> Task objective:
The job is to find each line in the entries holding the string "Another" and copy that line.

____________________

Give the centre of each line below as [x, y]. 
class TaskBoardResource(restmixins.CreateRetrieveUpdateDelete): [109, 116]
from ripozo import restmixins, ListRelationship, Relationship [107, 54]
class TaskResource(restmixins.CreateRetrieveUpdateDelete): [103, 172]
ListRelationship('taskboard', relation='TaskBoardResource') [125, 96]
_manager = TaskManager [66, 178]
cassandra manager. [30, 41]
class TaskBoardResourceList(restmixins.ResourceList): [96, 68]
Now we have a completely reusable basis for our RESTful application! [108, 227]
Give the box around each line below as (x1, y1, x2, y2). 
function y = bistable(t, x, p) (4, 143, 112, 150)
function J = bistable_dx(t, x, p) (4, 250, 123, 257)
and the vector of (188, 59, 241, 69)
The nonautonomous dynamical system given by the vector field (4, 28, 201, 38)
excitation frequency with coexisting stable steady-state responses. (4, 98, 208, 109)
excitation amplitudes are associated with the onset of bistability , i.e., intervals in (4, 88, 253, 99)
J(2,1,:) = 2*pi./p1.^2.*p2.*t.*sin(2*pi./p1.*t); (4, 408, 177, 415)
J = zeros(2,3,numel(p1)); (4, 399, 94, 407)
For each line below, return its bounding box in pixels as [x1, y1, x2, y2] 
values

____________________

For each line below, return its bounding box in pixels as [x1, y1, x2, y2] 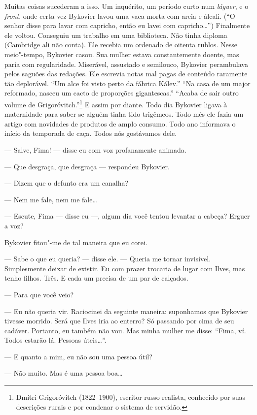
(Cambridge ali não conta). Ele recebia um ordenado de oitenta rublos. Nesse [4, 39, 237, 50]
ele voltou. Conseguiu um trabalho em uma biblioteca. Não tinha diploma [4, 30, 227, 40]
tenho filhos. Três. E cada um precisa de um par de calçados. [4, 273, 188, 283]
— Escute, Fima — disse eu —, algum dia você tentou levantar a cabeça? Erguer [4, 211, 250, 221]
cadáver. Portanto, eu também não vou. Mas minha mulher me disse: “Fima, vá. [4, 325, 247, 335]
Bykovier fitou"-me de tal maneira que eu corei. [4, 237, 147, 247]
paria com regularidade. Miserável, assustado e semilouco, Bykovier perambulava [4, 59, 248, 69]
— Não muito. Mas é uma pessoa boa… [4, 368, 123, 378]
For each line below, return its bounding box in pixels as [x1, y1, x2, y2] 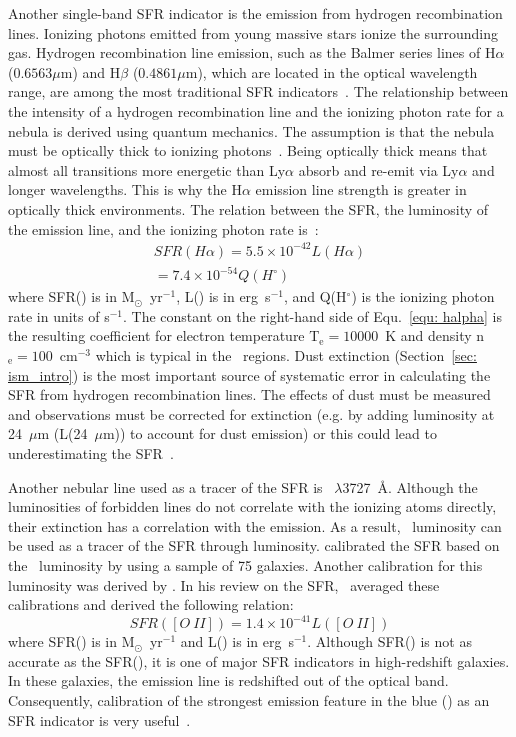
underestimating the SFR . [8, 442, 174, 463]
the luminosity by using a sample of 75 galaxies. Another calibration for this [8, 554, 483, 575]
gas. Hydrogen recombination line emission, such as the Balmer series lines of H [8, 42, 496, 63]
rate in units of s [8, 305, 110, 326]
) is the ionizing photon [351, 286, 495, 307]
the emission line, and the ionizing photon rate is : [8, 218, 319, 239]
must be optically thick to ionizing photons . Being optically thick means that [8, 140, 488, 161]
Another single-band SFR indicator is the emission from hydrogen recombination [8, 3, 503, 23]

____________________

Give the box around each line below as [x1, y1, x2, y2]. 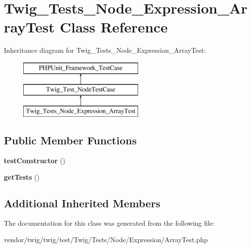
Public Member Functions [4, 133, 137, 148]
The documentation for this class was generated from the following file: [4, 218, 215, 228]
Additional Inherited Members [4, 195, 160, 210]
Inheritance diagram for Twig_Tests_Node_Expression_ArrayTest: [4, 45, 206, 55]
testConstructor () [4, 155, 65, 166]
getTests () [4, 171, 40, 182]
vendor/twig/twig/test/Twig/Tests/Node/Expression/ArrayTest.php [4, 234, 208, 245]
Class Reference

____________________

> Expected answer:
the luminosity by using a sample of 75 galaxies. Another calibration for this [8, 554, 483, 575]
Another single-band SFR indicator is the emission from hydrogen recombination [8, 3, 503, 23]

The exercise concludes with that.